A second limitation was that our sample is small for individual differences analyses, even though it is a relatively large sample in the context of NHP neuroimaging studies. Indeed, some of our results became only marginally significant after correcting for multiple comparisons using FDR correction, which was likely due in part to our smaller sample size. We sought to address this power by performing both univariate and multivariate analyses, which have different limitations in the context of low samples. An additional limitation is that animals were housed in isolation prior to our Control scan. This was necessary, as there are no MR scanning facilities at the field station. Moreover, our use of transportation from the field station as an acute stressor meant that we were unable to counterbalance the order of scans, and all animals received the stress scan first. Importantly, we did confirm that both IL6 and plasma cortisol showed a specific increase during the acute stress scan that returned to basal levels prior to the Control scan (Fig. 2A, B). Nevertheless, it is possible the Control scan does not reflect a true return to baseline conditions.
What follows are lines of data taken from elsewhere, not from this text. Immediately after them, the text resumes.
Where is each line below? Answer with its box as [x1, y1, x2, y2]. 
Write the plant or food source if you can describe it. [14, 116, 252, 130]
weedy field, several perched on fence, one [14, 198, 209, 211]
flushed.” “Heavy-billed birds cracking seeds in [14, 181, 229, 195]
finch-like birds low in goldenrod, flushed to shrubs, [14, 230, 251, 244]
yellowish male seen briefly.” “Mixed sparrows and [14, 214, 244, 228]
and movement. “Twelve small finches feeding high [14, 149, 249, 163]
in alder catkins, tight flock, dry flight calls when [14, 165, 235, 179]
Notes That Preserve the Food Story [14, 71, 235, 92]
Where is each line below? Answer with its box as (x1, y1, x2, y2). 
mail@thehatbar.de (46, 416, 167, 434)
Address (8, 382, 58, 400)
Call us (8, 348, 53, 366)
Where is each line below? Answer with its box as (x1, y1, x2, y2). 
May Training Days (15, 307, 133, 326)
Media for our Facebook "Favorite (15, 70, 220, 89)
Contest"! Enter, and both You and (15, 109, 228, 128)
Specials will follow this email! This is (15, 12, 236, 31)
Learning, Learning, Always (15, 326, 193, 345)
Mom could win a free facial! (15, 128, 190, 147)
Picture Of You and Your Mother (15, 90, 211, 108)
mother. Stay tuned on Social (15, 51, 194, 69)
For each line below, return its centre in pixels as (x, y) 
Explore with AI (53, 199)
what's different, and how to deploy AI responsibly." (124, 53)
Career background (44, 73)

Another limitation was that our sample was comprised only of females, thereby precluding our ability to generalize our findings to males. Although the focus on females was necessary due to the fact that adult male rhesus monkeys cannot be housed in similar same-sex social groups at the ENPRC, our findings in females are important as women are at greater risk than men for stress-related psychopathology [80,81,82,83]. An additional limitation is that animals received sedation and anesthesia prior to scanning, which could alter glutamate measurements. While sedative and isoflurane doses were consistent across the two scans, we cannot rule out the possibility of an interaction between these agents and stress in relationship to MRS measures of glutamate. A final limitation is that the signal-to-noise ratio (SNR) was low in our sample, resulting in a group-average Cramer-Rao Standard Deviation that was > 20. This may have contributed to the absence of a main effect of acute stress on metabolite levels. That said, our prior human studies with very good SNR (Glutamate Cramer-Rao Standard Deviations < 10) also did not show a main effect of acute stress across all participants; indeed, only individuals with low levels of chronic stress showed an increase in Glu following acute stress [28]. This is consistent with what was observed for monkeys with less submission asymmetry. While the current sample was too small to perform sub-group analyses, these results are generally consistent with the pattern of our prior human work.

Conclusion

In the current study we sought to test the generalizability of a previously observed AGR in humans to NHPs. Consistent with our prior work in humans who reported varying levels of chronic stress, we found that mPFC glutamate levels in rhesus macaque assessed by MRS following an acute stressor were largest for animals with the largest asymmetry in submissive behavior, which was associated with higher ranking animals. In contrast, mPFC glutamate levels declined as exposure to social subordination increased. This effect was specific to behavioral measures of subordination and was further associated with acute stress-evoked changes in plasma glucocorticoids. Taken together, these data further establish the AGR in the mPFC as a common biomarker adaptation to an acute stressor as a function of chronic stress exposure.